NCSA researchers receive patent for system that finds holes in knowledge bases

By Vince Dixon -- NCSA research programmer Alan Craig and a colleague have received a patent for their method of determining the completeness of a knowledge base by mapping the corpus and locating weak links and gaps between important concepts.

Craig, who is also the associate director of human-computer interaction for the Institute of Computing in Humanities, Arts and Social Science (I-CHASS), and Kalev Leetaru, a former NCSA staffer who is now coordinator of information technology and research for the Cline Center for Democracy, were building databases using automatic Web crawling and needed a way of knowing when to stop adding to the collection.

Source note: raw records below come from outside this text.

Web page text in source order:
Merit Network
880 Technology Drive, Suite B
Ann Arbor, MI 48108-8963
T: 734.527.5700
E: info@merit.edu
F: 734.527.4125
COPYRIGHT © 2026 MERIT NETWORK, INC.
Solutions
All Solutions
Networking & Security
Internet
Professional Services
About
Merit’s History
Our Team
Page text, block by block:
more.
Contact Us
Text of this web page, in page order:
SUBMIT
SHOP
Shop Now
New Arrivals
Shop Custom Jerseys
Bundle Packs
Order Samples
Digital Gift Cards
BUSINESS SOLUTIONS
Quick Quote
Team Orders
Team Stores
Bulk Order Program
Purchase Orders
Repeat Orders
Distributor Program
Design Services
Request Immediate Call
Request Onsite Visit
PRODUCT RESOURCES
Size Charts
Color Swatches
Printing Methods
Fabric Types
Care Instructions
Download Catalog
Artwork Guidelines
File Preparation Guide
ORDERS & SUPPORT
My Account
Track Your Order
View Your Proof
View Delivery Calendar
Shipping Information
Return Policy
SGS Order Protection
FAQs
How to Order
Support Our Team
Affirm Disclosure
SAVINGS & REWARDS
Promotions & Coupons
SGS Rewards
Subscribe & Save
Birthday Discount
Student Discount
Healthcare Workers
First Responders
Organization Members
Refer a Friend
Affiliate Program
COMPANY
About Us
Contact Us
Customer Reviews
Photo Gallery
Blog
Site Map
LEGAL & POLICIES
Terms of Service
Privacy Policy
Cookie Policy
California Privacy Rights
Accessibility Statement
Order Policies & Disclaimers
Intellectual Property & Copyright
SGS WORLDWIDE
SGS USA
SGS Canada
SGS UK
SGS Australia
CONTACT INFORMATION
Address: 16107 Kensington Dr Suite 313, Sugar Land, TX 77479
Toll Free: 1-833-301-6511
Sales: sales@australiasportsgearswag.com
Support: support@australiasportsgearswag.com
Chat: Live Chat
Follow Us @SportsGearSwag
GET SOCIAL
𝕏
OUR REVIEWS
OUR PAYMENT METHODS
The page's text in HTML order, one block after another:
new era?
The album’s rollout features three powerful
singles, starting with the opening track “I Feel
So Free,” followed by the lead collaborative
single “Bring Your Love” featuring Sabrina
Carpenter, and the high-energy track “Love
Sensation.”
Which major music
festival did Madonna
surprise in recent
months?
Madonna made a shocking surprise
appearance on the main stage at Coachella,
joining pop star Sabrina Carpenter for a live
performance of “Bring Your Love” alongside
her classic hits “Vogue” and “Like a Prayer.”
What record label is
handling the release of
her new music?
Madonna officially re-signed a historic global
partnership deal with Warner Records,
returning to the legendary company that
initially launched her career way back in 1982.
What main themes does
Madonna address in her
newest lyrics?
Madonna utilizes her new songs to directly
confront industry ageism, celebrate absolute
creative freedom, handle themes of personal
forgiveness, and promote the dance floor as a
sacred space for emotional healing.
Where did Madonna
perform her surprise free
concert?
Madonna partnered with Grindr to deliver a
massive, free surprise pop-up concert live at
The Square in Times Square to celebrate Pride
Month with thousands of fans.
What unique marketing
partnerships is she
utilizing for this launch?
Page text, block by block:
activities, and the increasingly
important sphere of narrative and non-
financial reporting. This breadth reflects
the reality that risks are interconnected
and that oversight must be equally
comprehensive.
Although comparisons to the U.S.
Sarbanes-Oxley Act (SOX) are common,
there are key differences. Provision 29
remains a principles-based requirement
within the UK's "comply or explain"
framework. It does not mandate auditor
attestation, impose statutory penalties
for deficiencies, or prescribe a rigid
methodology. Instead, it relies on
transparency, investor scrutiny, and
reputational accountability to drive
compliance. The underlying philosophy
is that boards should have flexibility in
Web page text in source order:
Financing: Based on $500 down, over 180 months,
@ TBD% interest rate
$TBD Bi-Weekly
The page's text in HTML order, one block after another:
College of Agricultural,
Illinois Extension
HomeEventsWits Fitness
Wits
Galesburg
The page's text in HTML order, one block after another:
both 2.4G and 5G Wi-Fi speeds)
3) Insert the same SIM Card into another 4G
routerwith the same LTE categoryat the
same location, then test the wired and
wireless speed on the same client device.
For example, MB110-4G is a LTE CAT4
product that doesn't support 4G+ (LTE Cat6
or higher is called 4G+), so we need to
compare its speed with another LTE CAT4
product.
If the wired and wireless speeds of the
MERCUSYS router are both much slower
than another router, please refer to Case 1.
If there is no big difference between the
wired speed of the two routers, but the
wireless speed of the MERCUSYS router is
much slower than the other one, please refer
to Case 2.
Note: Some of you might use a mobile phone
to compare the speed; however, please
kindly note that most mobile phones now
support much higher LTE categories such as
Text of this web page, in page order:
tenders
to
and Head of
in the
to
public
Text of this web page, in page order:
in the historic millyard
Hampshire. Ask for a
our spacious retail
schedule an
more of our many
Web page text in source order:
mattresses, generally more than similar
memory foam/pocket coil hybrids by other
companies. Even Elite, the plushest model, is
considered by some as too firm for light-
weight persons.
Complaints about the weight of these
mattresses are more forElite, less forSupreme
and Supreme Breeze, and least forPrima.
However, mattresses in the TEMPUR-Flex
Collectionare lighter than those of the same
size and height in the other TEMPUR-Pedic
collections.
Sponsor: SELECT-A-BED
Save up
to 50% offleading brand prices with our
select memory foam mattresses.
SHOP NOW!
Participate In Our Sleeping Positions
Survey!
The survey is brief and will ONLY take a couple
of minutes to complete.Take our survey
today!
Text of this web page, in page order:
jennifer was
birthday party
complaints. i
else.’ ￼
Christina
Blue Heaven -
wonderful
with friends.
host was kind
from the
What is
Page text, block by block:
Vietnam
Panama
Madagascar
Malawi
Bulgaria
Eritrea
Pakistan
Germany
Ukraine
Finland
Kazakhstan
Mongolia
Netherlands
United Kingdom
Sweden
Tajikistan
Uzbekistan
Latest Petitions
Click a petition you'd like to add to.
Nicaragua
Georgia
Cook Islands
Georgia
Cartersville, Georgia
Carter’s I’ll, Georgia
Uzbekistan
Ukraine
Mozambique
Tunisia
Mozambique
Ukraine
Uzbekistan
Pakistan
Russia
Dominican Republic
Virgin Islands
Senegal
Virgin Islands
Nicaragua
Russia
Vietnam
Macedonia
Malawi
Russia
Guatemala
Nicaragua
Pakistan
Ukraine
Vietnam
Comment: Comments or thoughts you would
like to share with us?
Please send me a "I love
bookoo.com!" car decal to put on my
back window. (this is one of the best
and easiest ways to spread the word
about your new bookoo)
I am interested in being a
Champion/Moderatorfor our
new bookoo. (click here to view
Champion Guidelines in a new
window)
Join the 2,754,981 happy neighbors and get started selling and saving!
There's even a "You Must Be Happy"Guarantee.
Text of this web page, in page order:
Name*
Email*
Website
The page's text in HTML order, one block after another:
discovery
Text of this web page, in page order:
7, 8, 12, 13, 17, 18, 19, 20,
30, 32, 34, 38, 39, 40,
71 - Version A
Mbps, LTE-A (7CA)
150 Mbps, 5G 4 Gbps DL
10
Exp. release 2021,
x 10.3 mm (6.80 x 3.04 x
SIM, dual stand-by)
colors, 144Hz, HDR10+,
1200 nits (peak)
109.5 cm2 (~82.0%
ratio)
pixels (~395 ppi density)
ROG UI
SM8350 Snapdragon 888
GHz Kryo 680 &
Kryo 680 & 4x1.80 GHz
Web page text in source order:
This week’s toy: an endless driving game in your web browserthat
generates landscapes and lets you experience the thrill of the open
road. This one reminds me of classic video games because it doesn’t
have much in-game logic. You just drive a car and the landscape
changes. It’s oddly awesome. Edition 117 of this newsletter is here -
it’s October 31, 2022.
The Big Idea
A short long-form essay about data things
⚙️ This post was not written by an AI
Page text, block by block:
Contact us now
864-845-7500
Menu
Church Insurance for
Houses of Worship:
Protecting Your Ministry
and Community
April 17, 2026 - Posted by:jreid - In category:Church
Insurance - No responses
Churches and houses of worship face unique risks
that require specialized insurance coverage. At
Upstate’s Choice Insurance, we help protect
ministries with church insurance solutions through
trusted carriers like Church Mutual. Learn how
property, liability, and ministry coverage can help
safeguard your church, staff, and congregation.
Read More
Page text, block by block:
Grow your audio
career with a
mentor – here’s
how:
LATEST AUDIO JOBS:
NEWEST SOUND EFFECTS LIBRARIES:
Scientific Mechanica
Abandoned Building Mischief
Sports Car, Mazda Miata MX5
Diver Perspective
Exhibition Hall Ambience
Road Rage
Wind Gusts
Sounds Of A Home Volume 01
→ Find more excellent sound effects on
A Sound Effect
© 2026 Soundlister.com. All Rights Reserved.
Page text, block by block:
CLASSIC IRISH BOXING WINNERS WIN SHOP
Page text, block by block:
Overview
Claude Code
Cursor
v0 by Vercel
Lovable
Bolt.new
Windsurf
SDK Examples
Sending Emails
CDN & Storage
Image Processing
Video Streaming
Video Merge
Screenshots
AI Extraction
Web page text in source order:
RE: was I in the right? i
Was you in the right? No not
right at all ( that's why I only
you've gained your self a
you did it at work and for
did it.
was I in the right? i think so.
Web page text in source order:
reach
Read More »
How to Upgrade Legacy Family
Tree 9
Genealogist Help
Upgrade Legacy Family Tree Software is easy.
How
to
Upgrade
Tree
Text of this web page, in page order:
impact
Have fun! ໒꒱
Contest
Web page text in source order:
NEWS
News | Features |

"So this is a method to sort of help figure that out and also direct that system to go looking for more specific pieces of information," Craig said.

Using any collection of information, Craig and Leetaru's method graphs the data, analyzes conceptual distances within the graph and identifies parts of the corpus that are missing important documents. The system then suggests additional concepts that best fill the gaps, creating an otherwise non-existent link between two related concepts. Leetaru said it helps users to complete knowledge bases with information they are initially unaware of.

"You only know what you know, you don't know what you don't know," Leetaru said. "The idea is essentially a system that can help guide you through the process of trying to figure out where the holes are in your knowledge."

Leetaru said applications for the method are endless. The corpus does not have to be computer-based and is useful in any situation that involves a collection of data users are not sure is complete.

Leetaru started working for Craig as an undergraduate student at Illinois. Over the years, the two have collaborated on several projects. "Identifying Conceptual Gaps in a Knowledge Base" is the first patent resulting from a portfolio of disclosures Craig and Leetaru have sent to the university's Office of Technology Management.

The researchers hope that many people will find the newly patented system useful for a wide array of fields.

"I think it's great because, for better or for worse, having a patent implies that it is a contribution of knowledge," Craig said. "I think that's a very valuable thing for us to do here at NCSA is to contribute to the world of knowledge."